The almost nonverbal link, between Nathalie, and Renee and I had only been a few minutes long, but I felt completely exhausted by it. I thanked Nathalie for the invitation nodding when I noticed the woman called Renee stiffening next to me, and she slipped away sleeve touching hem of my dress, with a whisper of lightness.
I turned my gaze again up to the lobby the interior sparkling with plaited goldwork and Greek theamed pillars, and noticed the Father walking fast to me the crowd dissolved in his way. His shiny shoes would hit the floor aggressively and he seemed almost to fly to me saying calmly, coldly:
" It's high time to leave, Lizzie, the opera is over a long time ago and further work can wait until tomorrow. There are too many miscellaneous congregation here and all kinds of artistic types that are unsuitable for your eyes and sensibilities and the wine flows too profusely now."

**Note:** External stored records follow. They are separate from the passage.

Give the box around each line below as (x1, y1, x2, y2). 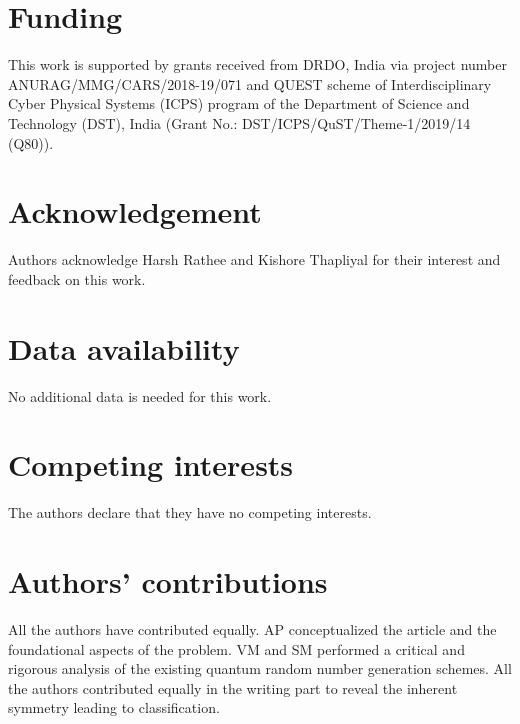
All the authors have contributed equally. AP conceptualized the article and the (8, 618, 497, 639)
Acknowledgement (8, 191, 262, 232)
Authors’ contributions (8, 561, 328, 602)
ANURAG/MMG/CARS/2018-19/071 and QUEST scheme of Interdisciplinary (8, 73, 492, 94)
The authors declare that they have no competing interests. (8, 502, 372, 523)
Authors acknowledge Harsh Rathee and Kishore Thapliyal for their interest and (8, 249, 501, 270)
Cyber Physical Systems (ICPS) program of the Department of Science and (8, 93, 470, 114)
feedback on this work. (8, 268, 146, 289)

I turned and looked in the direction of Nathalie and Renee, but they alredy had dissolved out of the lobby. My father's sudden arrival had broken the magic, all that was left was the scent of violets and a subtle French whispered in my ear and the enchantment of Puccini.
AN.
The french poem is a fragment from Renee Vivien(1877-1909) and the other woman is Natalie , also an author and early sapphist-icon.
Now 1900s queer-history lesson is at end.